*** Opening Provided data ***

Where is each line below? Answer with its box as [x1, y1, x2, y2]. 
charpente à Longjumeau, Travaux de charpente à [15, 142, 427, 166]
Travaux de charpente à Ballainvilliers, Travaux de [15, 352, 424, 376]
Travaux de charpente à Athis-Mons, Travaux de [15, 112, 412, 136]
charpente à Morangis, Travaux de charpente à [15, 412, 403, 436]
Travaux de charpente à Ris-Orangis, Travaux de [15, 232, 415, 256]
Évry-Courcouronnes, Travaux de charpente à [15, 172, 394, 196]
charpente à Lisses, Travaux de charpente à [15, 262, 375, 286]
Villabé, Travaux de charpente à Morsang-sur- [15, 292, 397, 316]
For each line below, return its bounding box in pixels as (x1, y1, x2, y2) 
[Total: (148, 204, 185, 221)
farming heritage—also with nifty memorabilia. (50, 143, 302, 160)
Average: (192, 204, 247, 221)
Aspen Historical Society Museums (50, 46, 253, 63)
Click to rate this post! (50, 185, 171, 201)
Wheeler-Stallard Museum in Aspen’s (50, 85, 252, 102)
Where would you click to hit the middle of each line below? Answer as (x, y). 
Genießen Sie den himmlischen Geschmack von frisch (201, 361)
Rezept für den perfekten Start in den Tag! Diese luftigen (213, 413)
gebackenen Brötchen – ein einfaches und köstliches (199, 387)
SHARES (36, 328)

*** Closing Provided data ***
*** Opening Provided data ***

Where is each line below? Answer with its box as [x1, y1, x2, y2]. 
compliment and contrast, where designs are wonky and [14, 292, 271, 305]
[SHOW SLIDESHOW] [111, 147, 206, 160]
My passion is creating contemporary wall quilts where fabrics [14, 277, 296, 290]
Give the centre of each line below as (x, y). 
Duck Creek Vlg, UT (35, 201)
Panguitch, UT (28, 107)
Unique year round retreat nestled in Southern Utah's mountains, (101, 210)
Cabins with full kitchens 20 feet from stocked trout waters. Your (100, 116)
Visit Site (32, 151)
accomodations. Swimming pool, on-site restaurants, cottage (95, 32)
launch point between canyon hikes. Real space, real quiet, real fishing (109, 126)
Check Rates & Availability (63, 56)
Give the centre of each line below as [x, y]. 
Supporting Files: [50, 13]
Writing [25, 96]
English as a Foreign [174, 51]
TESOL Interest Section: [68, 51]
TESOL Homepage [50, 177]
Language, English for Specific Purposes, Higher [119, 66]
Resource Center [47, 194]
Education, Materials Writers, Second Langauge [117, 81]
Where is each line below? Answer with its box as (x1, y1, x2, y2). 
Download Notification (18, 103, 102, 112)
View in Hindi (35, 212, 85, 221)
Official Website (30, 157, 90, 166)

*** Closing Provided data ***

## Task requirements:
After locating the line holding "Duck Creek Vlg, UT (35, 201)" above, output exactly that line and every line after it through the line holding "Official Website (30, 157, 90, 166)". Include nothing else.

## Solution:
Duck Creek Vlg, UT (35, 201)
Panguitch, UT (28, 107)
Unique year round retreat nestled in Southern Utah's mountains, (101, 210)
Cabins with full kitchens 20 feet from stocked trout waters. Your (100, 116)
Visit Site (32, 151)
accomodations. Swimming pool, on-site restaurants, cottage (95, 32)
launch point between canyon hikes. Real space, real quiet, real fishing (109, 126)
Check Rates & Availability (63, 56)
Give the centre of each line below as [x, y]. 
Supporting Files: [50, 13]
Writing [25, 96]
English as a Foreign [174, 51]
TESOL Interest Section: [68, 51]
TESOL Homepage [50, 177]
Language, English for Specific Purposes, Higher [119, 66]
Resource Center [47, 194]
Education, Materials Writers, Second Langauge [117, 81]
Where is each line below? Answer with its box as (x1, y1, x2, y2). 
Download Notification (18, 103, 102, 112)
View in Hindi (35, 212, 85, 221)
Official Website (30, 157, 90, 166)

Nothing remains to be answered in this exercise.